TO DO: Down to the last line, write out the entries below exactly and omit all pictures.

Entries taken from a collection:

<<<<

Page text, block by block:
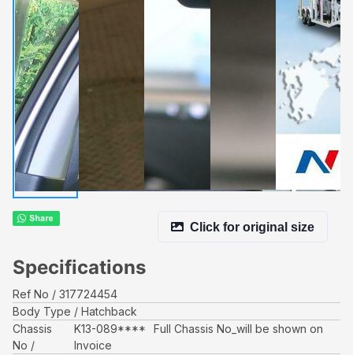
Click for original size
Specifications
Ref No
317724454
Body Type
Hatchback
Chassis
No
K13-089****
Full Chassis No_will be shown on
Invoice
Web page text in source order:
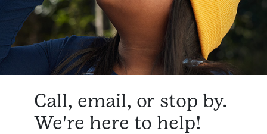
Call, email, or stop by.
We're here to help!
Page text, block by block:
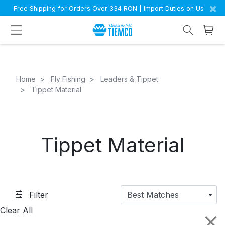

>>>>

EXPECTED OUTPUT:
Page text, block by block:
Click for original size
Specifications
Ref No
317724454
Body Type
Hatchback
Chassis
No
K13-089****
Full Chassis No_will be shown on
Invoice
Web page text in source order:
Call, email, or stop by.
We're here to help!
Page text, block by block:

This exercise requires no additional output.